The Australian context: what teams are choosing in 2026
Across Australian engineering teams in 2026, REST remains the dominant choice for external-facing and public APIs. Government agencies, fintech platforms, and mid-market SaaS companies building integrations with third parties overwhelmingly prefer REST for its simplicity, its alignment with OpenAPI tooling, and the lower barrier for partners to integrate. The DevSecOps practices now standard in Australian product teams also tend to favour REST for public surfaces, because it is easier to apply security controls, audit HTTP traffic, and enforce rate limits at the gateway level.
GraphQL is gaining ground in product-centric companies with complex front-end requirements. Organisations building multi-platform consumer products (web, iOS, Android) or internal developer platforms are finding that GraphQL reduces coordination overhead between squads. That said, the operational maturity required for production GraphQL, schema registries, federated supergraphs, and query performance tooling, means smaller teams often defer to REST until they hit genuine scaling pain.

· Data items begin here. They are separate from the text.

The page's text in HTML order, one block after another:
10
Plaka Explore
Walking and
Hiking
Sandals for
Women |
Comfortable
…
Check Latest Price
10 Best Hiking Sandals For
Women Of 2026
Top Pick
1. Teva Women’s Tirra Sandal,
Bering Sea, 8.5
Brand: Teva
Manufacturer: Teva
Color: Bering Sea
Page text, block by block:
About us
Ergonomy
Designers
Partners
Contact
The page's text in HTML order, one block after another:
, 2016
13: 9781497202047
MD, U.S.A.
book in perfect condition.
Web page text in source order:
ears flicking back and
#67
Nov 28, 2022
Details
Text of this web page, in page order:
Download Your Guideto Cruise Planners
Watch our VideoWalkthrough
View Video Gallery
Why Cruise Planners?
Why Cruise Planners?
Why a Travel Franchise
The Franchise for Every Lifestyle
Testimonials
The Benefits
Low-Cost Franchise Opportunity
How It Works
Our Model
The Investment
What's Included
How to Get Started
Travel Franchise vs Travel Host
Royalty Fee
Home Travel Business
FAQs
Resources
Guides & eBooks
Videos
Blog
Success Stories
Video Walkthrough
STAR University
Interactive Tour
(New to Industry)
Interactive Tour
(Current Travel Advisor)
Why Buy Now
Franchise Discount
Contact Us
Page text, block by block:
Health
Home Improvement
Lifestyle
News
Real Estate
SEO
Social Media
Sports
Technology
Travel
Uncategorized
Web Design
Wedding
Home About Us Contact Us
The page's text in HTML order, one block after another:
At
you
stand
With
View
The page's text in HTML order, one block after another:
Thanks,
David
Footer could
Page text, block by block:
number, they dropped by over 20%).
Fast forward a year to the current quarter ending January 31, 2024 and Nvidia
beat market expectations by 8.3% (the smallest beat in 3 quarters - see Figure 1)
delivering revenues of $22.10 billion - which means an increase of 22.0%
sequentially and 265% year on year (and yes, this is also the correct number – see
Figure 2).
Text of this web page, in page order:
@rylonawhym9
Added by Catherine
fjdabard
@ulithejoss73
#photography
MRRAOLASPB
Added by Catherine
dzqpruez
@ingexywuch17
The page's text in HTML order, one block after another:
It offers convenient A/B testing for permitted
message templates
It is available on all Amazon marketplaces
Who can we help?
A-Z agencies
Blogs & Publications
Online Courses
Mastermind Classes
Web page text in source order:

The choice is rarely binary in practice. Many organisations run both: a REST API for external partners and a GraphQL layer for internal product consumption. This is sometimes called the "BFF" (backend for frontend) pattern, and it lets teams use each tool where it genuinely excels.

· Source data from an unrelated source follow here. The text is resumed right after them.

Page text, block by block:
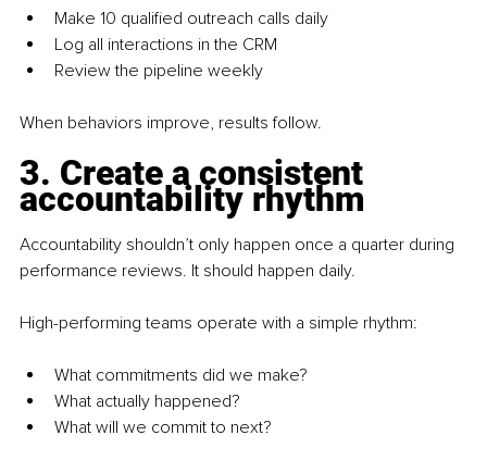
Make 10 qualified outreach calls daily
Log all interactions in the CRM
Review the pipeline weekly
When behaviors improve, results follow.
3. Create a consistent
accountability rhythm
Accountability shouldn’t only happen once a quarter during
performance reviews. It should happen daily.
High-performing teams operate with a simple rhythm:
What commitments did we make?
What actually happened?
What will we commit to next?
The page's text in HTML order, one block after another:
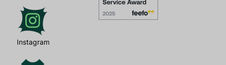
Instagram
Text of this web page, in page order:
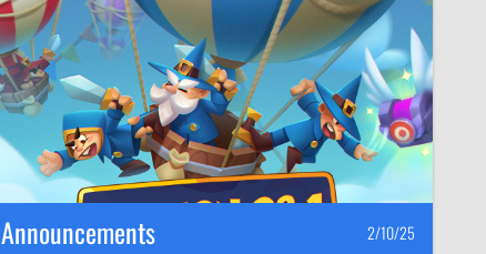
Announcements 2/10/25
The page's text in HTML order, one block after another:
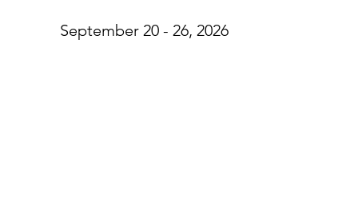
September 20 - 26, 2026
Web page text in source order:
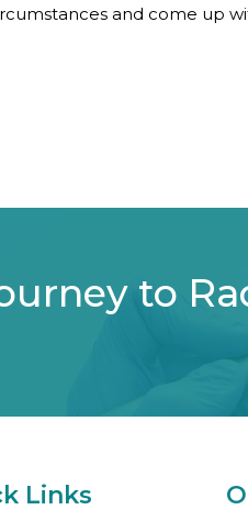
and come up
to
Links
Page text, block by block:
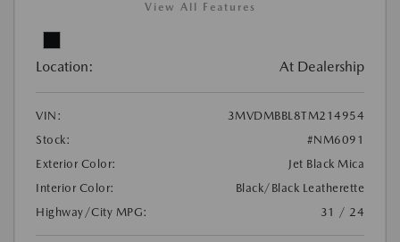
View All Features
Location: At Dealership
VIN:
3MVDMBBL8TM214954
Stock:
#NM6091
Exterior Color:
Jet Black Mica
Interior Color:
Black/Black Leatherette
Highway/City MPG:
31 / 24
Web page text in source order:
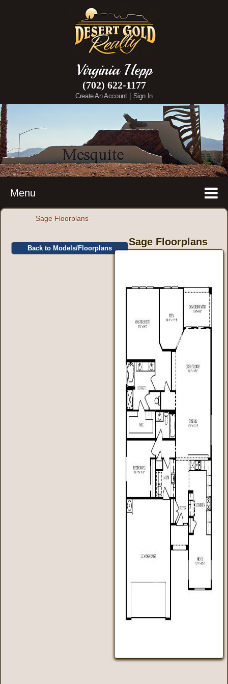
Virginia Hepp
(702) 622-1177
Create An Account | Sign In
Menu
Sage Floorplans
Back to Models/Floorplans
Sage Floorplans
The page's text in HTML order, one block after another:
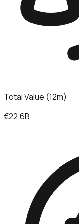
Total Value (12m)
€22.6B
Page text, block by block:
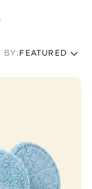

A practical decision framework
Before choosing, answer these questions honestly:
- Who are the primary consumers? External developers and partners almost always prefer REST. Internal front-end squads building complex UIs benefit more from GraphQL.

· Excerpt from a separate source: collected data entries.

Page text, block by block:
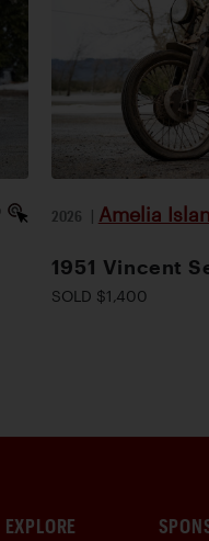
2026 | Amelia
1951 Vincent
SOLD $1,400
EXPLORE
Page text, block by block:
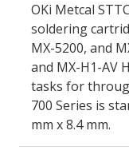
OKi Metcal
soldering
MX-5200, and
and MX-H1-AV
tasks for
700 Series is
mm x 8.4 mm.
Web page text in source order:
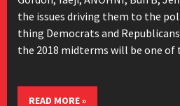
the issues driving them to the
thing Democrats and
the 2018 midterms will be one
READ MORE »
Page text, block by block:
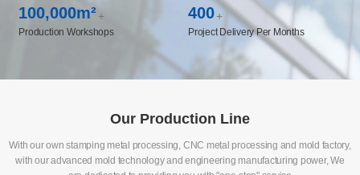
100,000m²+
Production Workshops
400+
Project Delivery Per Months
Our Production Line
With our own stamping metal processing, CNC metal processing and mold factory,
with our advanced mold technology and engineering manufacturing power, We
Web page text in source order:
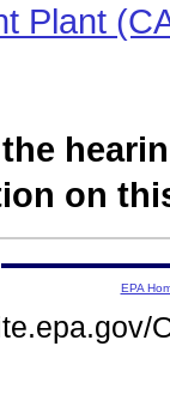
Plant
on
EPA
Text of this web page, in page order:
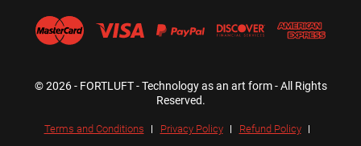
© 2026 - FORTLUFT - Technology as an art form - All Rights
Reserved.
Terms and Conditions Privacy Policy
Refund Policy
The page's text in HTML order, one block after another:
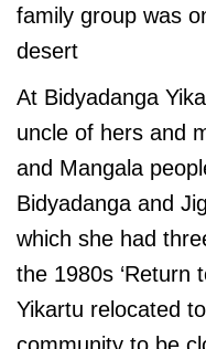
family group was
desert
At Bidyadanga
uncle of hers and
and Mangala
Bidyadanga and
which she had
the 1980s ‘Return
Yikartu relocated
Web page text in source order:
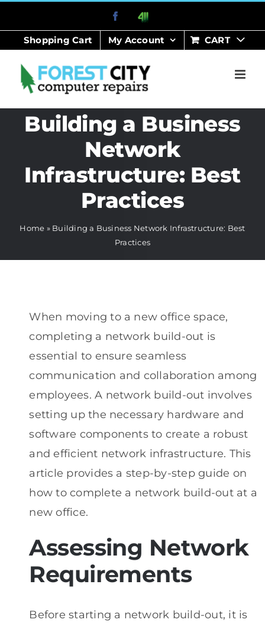
content
Facebook
411
Shopping Cart My Account CART
Building a Business
Network
Infrastructure: Best
Practices
Home » Building a Business Network Infrastructure: Best
Practices
When moving to a new office space,
completing a network build-out is
essential to ensure seamless
communication and collaboration among
employees. A network build-out involves
setting up the necessary hardware and
software components to create a robust
and efficient network infrastructure. This
article provides a step-by-step guide on
how to complete a network build-out at a
new office.
Assessing Network
Requirements
Before starting a network build-out, it is
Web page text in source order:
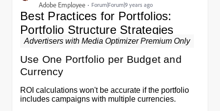
Adobe Employee
Forum|Forum|9 years ago
Best Practices for Portfolios:
Portfolio Structure Strategies
Advertisers with Media Optimizer Premium Only
Use One Portfolio per Budget and
Currency
ROI calculations won't be accurate if the portfolio
includes campaigns with multiple currencies.
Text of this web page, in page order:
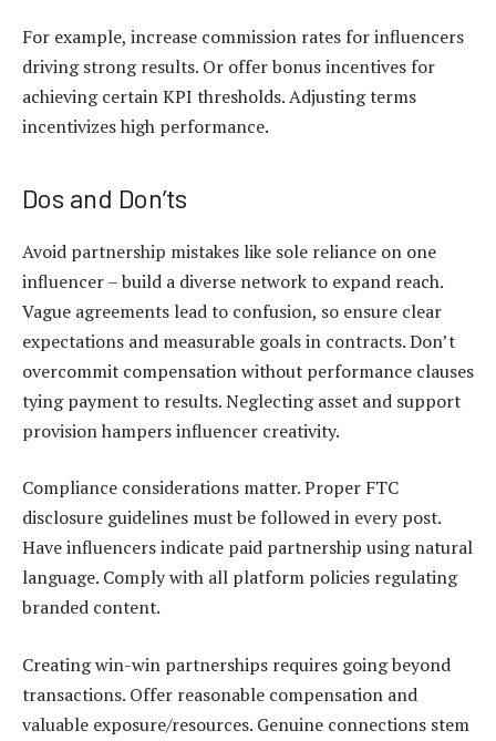
For example, increase commission rates for influencers
driving strong results. Or offer bonus incentives for
achieving certain KPI thresholds. Adjusting terms
incentivizes high performance.
Dos and Don’ts
Avoid partnership mistakes like sole reliance on one
influencer – build a diverse network to expand reach.
Vague agreements lead to confusion, so ensure clear
expectations and measurable goals in contracts. Don’t
overcommit compensation without performance clauses
tying payment to results. Neglecting asset and support
provision hampers influencer creativity.
Compliance considerations matter. Proper FTC
disclosure guidelines must be followed in every post.
Have influencers indicate paid partnership using natural
language. Comply with all platform policies regulating
branded content.
Creating win-win partnerships requires going beyond
transactions. Offer reasonable compensation and
valuable exposure/resources. Genuine connections stem
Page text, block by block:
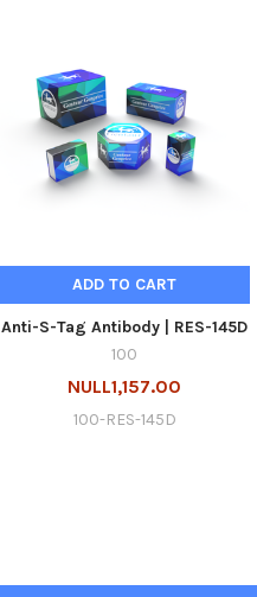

- How important is HTTP caching? Public content APIs, product catalogues, and read-heavy endpoints get enormous value from edge caching. GraphQL makes this harder without extra tooling.
- How many different consumers will shape their own queries? If ten different clients need different slices of the same data, GraphQL pays off. If there are two or three fixed use cases, REST endpoints are simpler.
- What is the team's operational experience? GraphQL in production requires deliberate governance. Introducing it to a team without that experience is a hidden risk.
- Are there strict performance budgets? Mobile apps on constrained networks benefit from GraphQL's reduced payload sizes. Server-to-server internal APIs where latency is less sensitive may not.
If you are building anything that touches AI-assisted features or integrates with a larger data platform, it is also worth reading about what Australian enterprise teams are actually doing with generative AI, since the data-fetching patterns for LLM-backed features often tip the scales toward GraphQL's flexible query model.
Tooling and ecosystem in 2026
The tooling ecosystem for both approaches is mature. REST is well served by OpenAPI 3.x, Swagger UI, Postman, and a generation of API gateways including Kong, AWS API Gateway, and Azure API Management. GraphQL's ecosystem centres on Apollo (Server and Client), Strawberry for Python, Hot Chocolate for .NET, and Hasura for data-layer auto-generation. The recently released GraphQL 2025 spec brought incremental delivery improvements and better handling of deferred fragments, which has reduced some of the latency arguments that used to favour REST on slow connections.
For teams evaluating the language angle alongside the API design question, the Python vs JavaScript comparison is worth reading, since your language choice will influence which GraphQL or REST libraries feel native to your stack.
Neither REST nor GraphQL is the universally correct answer. The teams that make the best choice are the ones who understand their specific consumer needs, their caching requirements, and their team's operational capacity before committing to a direction. Start with REST if you are unsure; it is easier to layer GraphQL on top later than to retrofit REST discipline onto a sprawling schema.